118. Foméntese con empeño el canto religioso popular, de modo que en los ejercicios piadosos y sagrados y en las mismas acciones litúrgicas, de acuerdo con las normas y prescripciones de las rúbricas, resuenen las voces de los fieles.

119. Como en ciertas regiones, principalmente en las misiones, hay pueblos con tradición musical propia que tiene mucha importancia en su vida religiosa y social, dése a esta música la debida estima y el lugar correspondiente no sólo al formar su sentido religioso, sino también al acomodar el culto a su idiosincrasia, a tenor de los artículos 39 y 40.

Por esta razón, en la formación musical de los misioneros procúrese cuidadosamente que, dentro de lo posible, puedan promover la música tradicional de su pueblo, tanto en las escuelas como en las acciones sagradas…

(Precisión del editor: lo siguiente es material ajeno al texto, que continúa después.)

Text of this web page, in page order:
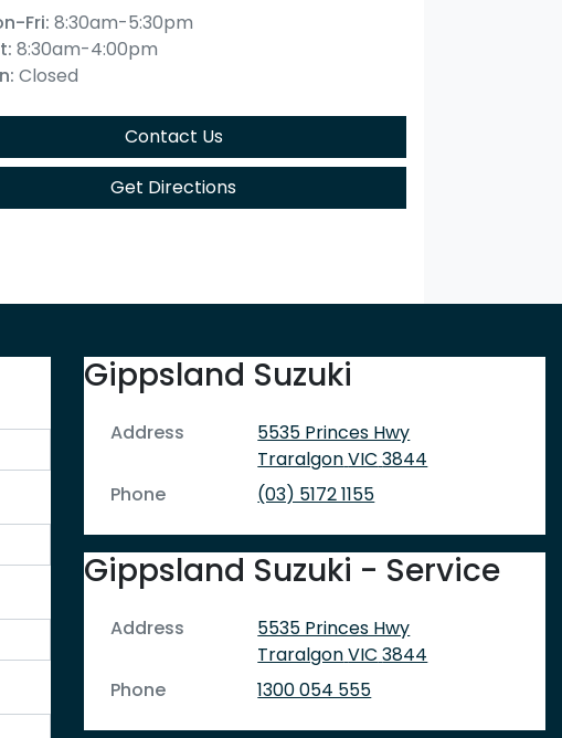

123. La Iglesia nunca consideró como propio ningún estilo artístico, sino que acomodándose al carácter y condiciones de los pueblos y a las necesidades de los diversos ritos, aceptó las formas de cada tiempo, creando en el curso de los siglos un tesoro artístico digno de ser conservado cuidadosamente. También el arte de nuestro tiempo, y el de todos los pueblos y regiones, ha de ejercerse libremente en la Iglesia, con tal que sirva a los edificios y ritos sagrados con el debido honor y reverencia; para que pueda juntar su voz a aquel admirable concierto que los grandes hombres entonaron a la fe católica en los siglos pasados.” (5)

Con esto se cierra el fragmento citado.